§ What is required
Every line containing the string "floor" is to be copied from the records.

§ Records contained in a dataset
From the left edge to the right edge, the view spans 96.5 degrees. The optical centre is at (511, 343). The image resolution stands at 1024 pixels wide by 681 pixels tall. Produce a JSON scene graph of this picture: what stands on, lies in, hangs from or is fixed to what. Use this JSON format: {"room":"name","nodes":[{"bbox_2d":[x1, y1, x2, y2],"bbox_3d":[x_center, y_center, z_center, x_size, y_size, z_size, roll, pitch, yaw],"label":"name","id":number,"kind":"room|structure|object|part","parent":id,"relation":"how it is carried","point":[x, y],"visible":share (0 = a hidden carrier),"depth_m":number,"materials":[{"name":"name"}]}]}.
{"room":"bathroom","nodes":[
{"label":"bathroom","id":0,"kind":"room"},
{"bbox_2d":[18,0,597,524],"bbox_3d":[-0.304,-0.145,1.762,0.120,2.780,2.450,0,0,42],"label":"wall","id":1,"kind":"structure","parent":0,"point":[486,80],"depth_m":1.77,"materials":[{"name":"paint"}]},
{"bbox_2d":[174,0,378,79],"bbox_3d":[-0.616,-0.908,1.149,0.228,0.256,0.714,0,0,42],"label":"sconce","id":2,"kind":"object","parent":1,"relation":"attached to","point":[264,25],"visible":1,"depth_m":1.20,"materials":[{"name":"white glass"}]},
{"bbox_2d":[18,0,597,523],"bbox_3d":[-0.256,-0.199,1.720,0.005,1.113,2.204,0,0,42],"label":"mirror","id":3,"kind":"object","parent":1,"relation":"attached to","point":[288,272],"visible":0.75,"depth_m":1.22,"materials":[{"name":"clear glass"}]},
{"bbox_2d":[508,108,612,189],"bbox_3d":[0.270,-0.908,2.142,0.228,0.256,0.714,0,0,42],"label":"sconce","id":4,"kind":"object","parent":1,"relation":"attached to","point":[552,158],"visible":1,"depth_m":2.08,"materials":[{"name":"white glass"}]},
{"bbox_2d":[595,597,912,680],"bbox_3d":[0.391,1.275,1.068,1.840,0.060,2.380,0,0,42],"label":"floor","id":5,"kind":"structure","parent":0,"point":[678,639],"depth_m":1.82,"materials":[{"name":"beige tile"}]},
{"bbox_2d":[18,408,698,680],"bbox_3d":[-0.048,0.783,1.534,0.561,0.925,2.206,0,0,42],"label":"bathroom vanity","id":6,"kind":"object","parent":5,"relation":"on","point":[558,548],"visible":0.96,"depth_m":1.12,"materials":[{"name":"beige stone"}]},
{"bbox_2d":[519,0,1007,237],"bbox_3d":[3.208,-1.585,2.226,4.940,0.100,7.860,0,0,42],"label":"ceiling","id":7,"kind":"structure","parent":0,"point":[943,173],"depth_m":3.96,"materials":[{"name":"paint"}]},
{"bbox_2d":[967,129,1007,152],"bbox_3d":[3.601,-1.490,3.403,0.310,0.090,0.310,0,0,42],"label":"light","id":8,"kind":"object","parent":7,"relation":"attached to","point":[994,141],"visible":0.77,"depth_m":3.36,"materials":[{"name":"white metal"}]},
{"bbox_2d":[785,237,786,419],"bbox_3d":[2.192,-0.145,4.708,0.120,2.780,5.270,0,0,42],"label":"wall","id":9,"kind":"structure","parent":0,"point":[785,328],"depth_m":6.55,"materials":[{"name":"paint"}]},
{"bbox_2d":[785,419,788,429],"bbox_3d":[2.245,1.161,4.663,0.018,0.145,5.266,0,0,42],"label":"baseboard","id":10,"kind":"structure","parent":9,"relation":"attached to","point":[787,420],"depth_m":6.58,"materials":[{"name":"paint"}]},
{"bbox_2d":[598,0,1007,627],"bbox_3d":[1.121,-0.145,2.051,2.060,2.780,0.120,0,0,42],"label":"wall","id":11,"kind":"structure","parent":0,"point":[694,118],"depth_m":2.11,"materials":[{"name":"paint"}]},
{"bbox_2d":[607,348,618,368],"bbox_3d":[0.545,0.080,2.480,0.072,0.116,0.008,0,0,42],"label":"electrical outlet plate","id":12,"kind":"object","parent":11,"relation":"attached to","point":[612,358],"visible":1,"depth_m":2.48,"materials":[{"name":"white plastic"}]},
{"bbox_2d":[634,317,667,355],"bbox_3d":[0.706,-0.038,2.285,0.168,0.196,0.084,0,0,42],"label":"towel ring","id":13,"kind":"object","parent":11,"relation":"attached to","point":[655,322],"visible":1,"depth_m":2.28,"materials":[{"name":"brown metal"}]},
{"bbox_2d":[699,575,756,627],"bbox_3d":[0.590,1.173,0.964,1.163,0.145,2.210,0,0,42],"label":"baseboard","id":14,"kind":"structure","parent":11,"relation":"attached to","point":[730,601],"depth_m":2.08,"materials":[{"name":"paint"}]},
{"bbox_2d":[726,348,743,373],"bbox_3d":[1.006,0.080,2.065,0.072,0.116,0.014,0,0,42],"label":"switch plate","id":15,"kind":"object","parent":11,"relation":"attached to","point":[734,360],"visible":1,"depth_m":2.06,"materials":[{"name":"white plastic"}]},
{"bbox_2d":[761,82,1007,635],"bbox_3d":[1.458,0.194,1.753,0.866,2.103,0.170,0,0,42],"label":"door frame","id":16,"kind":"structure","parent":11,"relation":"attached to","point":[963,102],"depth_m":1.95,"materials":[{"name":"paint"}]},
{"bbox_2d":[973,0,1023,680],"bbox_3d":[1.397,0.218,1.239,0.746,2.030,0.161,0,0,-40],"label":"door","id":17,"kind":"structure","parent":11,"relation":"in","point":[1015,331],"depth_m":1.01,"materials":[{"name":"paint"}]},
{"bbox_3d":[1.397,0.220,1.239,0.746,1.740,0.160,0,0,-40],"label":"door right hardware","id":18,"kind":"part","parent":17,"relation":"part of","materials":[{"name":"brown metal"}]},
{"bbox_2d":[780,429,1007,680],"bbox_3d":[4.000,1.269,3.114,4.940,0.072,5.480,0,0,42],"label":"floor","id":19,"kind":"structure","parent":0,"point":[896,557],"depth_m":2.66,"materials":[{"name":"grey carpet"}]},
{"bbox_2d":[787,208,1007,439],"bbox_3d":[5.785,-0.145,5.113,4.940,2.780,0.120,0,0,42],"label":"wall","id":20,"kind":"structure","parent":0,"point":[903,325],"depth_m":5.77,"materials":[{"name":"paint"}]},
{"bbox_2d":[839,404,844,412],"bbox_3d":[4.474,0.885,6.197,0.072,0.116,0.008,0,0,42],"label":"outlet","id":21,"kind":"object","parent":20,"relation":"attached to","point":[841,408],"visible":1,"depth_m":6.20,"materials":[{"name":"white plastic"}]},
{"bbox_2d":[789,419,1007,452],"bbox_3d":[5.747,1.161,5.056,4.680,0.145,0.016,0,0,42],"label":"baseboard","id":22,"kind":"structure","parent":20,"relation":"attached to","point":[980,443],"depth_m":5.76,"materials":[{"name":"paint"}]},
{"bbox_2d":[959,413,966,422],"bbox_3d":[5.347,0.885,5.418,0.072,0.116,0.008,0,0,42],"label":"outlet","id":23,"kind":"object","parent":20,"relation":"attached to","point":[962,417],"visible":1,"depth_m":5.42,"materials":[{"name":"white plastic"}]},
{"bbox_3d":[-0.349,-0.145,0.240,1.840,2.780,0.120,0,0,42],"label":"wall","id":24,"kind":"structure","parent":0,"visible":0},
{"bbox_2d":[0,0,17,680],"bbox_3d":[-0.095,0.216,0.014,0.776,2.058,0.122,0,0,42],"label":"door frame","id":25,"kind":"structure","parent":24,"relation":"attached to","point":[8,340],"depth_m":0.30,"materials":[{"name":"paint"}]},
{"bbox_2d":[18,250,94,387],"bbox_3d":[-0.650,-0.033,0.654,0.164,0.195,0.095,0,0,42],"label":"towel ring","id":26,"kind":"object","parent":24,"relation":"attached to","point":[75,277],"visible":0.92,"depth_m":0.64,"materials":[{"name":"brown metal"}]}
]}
...
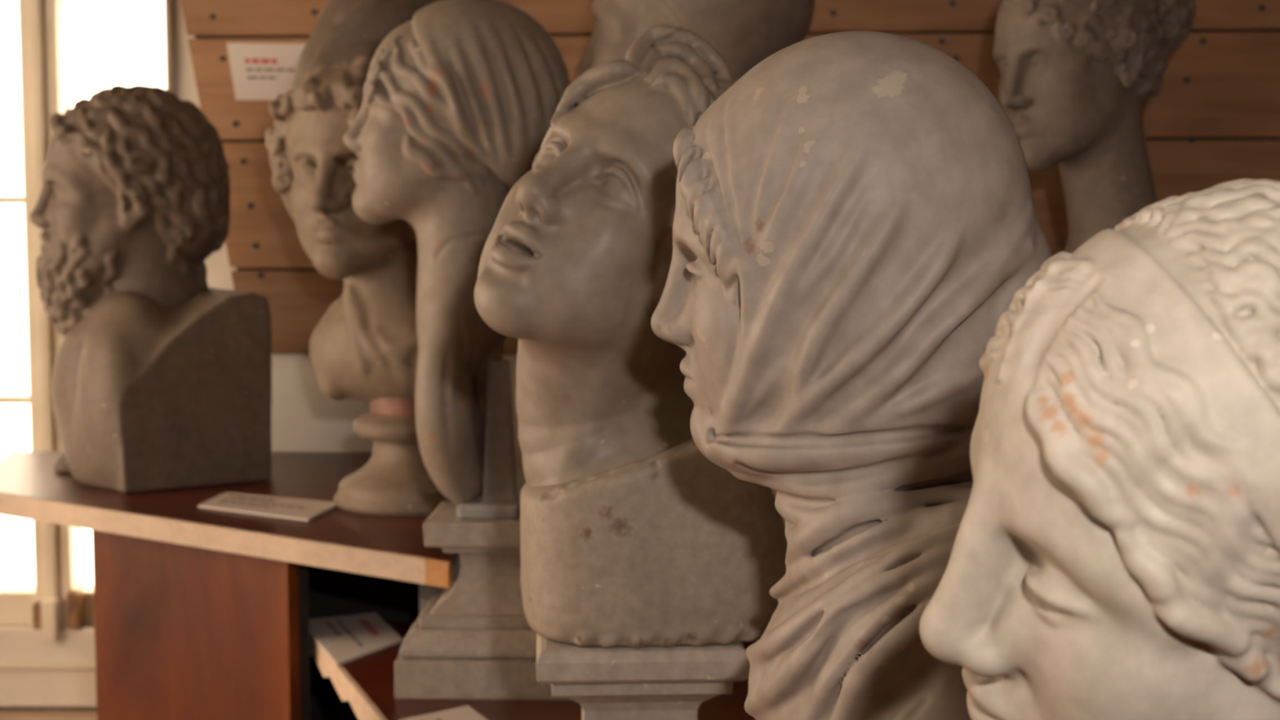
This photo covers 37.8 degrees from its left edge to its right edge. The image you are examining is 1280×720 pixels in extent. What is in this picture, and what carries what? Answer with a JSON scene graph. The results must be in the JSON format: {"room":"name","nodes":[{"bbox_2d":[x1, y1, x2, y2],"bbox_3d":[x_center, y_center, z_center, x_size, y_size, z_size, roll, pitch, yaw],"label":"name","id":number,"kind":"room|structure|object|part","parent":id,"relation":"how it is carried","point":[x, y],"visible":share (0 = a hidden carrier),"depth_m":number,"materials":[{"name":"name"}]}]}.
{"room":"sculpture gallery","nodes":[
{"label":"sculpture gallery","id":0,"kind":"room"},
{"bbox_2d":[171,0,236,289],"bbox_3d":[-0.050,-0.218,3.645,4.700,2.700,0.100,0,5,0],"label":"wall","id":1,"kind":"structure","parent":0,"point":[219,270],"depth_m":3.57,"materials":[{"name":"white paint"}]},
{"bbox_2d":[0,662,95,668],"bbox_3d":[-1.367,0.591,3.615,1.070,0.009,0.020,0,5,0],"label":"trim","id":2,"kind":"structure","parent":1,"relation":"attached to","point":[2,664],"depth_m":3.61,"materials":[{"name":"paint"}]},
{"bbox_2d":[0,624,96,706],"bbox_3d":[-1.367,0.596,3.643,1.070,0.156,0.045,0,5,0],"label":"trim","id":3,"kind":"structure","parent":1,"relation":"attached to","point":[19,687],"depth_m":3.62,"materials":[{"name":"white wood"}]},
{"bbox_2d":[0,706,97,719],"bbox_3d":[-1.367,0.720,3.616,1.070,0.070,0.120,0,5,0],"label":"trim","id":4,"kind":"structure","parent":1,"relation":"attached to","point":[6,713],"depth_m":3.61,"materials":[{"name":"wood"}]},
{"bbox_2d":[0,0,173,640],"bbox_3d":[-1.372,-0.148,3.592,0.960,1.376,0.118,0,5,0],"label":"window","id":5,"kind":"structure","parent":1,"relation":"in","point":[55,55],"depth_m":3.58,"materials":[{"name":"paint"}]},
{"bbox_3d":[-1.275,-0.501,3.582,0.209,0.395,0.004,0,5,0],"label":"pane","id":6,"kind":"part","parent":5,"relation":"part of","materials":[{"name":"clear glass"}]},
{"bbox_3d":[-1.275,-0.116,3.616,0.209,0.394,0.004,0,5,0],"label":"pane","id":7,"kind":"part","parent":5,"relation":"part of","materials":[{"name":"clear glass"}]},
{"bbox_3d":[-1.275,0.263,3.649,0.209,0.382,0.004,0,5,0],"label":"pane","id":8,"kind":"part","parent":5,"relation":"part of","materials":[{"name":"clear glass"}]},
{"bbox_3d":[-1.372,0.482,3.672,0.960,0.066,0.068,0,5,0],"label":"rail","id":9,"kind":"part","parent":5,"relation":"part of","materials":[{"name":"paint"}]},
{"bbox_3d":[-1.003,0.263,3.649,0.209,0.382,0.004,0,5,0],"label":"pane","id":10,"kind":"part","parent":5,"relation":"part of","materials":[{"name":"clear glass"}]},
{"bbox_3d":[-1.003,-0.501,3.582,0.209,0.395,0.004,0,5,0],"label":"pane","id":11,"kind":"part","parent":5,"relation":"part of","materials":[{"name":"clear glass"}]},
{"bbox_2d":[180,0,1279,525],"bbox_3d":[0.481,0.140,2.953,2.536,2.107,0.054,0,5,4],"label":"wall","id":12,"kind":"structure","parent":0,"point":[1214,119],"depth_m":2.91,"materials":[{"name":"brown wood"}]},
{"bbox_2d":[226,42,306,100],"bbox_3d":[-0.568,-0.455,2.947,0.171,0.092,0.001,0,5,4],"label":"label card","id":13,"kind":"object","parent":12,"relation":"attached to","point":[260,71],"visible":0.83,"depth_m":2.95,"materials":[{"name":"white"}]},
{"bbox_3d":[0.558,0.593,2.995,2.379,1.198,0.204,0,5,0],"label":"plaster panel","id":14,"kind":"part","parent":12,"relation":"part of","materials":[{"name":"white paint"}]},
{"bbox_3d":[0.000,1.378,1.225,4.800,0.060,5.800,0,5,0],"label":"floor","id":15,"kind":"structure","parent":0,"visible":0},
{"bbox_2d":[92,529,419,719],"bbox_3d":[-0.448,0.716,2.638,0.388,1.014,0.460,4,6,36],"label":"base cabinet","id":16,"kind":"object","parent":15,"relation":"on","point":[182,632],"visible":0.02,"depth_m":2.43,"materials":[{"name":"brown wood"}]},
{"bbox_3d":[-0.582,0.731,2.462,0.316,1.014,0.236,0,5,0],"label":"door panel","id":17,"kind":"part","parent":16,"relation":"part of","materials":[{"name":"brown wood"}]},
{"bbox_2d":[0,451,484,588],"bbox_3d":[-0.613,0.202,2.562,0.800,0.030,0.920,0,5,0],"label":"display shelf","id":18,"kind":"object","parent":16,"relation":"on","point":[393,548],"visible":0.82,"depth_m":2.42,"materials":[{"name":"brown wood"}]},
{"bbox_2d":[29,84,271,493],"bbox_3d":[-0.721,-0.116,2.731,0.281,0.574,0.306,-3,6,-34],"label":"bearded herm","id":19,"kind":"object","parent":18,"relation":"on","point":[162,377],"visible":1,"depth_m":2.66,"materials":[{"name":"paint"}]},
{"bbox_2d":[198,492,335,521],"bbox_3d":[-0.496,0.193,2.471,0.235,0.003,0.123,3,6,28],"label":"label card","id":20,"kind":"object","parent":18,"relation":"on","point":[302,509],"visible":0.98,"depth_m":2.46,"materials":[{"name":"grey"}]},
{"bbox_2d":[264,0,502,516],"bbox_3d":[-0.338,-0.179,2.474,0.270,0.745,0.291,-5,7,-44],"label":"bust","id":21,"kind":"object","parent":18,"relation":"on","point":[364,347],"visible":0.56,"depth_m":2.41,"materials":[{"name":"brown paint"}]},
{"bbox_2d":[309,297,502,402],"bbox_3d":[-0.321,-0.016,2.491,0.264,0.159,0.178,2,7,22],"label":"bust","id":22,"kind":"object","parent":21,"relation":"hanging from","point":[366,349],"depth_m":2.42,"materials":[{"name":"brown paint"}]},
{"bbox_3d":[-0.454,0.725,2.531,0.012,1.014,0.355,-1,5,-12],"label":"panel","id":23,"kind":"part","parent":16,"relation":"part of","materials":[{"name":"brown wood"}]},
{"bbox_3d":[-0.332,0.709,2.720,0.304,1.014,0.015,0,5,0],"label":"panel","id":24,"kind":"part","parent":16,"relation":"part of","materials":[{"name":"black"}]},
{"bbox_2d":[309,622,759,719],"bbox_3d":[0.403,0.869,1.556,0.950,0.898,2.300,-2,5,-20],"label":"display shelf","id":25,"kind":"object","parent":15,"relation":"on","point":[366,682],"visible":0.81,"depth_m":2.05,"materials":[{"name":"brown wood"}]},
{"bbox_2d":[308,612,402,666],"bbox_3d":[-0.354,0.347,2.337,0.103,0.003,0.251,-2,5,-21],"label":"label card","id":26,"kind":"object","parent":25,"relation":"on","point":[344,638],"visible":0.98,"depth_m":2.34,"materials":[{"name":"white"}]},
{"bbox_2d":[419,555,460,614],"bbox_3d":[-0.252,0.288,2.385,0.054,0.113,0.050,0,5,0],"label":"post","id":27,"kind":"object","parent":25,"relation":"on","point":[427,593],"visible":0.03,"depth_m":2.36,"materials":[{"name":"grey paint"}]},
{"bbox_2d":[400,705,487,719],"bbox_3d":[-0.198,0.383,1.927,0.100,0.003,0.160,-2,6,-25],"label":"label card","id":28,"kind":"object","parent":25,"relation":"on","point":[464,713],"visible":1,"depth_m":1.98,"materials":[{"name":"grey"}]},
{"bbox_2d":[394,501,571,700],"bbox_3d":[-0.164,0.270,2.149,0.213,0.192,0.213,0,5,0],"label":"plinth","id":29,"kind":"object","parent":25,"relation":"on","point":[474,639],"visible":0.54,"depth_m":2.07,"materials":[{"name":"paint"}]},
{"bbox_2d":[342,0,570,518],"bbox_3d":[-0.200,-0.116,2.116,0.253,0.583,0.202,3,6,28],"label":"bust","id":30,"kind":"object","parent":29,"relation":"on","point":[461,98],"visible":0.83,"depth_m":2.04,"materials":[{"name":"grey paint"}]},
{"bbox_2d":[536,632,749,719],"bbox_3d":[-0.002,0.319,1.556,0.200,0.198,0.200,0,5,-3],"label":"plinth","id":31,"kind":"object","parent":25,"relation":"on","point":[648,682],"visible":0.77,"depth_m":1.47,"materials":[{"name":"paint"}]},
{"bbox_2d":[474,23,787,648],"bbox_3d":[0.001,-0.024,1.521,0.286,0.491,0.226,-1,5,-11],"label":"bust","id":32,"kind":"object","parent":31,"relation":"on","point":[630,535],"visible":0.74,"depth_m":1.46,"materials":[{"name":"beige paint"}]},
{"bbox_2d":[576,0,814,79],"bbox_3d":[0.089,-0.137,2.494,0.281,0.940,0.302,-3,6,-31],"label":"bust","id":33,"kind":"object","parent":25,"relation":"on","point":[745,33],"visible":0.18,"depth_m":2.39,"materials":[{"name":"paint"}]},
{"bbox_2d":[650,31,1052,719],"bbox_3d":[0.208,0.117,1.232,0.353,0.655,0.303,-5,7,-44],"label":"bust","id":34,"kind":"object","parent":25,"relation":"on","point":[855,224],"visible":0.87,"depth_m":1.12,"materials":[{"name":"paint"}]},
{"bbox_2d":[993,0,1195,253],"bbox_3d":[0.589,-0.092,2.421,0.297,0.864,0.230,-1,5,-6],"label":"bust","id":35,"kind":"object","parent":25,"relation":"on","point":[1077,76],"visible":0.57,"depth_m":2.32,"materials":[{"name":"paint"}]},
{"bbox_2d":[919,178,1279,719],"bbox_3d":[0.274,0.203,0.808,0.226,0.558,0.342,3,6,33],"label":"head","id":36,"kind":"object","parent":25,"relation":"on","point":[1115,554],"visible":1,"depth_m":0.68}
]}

§ Finished task
{"bbox_2d":[595,597,912,680],"bbox_3d":[0.391,1.275,1.068,1.840,0.060,2.380,0,0,42],"label":"floor","id":5,"kind":"structure","parent":0,"point":[678,639],"depth_m":1.82,"materials":[{"name":"beige tile"}]},
{"bbox_2d":[780,429,1007,680],"bbox_3d":[4.000,1.269,3.114,4.940,0.072,5.480,0,0,42],"label":"floor","id":19,"kind":"structure","parent":0,"point":[896,557],"depth_m":2.66,"materials":[{"name":"grey carpet"}]},
{"bbox_3d":[0.000,1.378,1.225,4.800,0.060,5.800,0,5,0],"label":"floor","id":15,"kind":"structure","parent":0,"visible":0},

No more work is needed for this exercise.